The more vulnerable regional oil producers, as well as their counterparts in central Asia, would be wiser to do their best not to allow the draft Iraqi law to pass to be the future yardstick to determine their relations with the multi-national oil giants, and to pre-empt a political and military environment synonymous to the one prevailing now in Iraq to be copied in Iran, which would inevitably lead to a gradual erosion or abrupt end to their beneficial current arrangements.
Voluntarily or grudgingly getting along with Bush’s old or “new” strategies, would never spare them. They should reconsider because Iraq was the first target and they are the next targets; Iran also should reconsider in Iraq because she is “the” next target.
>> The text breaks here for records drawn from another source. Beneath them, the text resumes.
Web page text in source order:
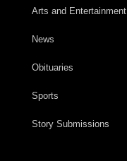
Arts and Entertainment
News
Obituaries
Sports
Story Submissions
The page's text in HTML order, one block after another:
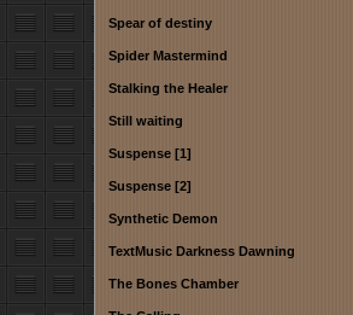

Major oil consumers in China, Japan and Europe should also be alerted to avert a possible U.S. suffocating monopoly or hegemony on oil resources at a time their as well as the American demand for oil is on the rise; their economic competition or cooperation with the U.S. will only be adversely compromised by Washington’s grip on the vital mineral that is driving their industrial economies.
Nicola Nasser is a veteran Arab journalist based in Ramallah, West Bank of the Israeli-occupied Palestinian territories.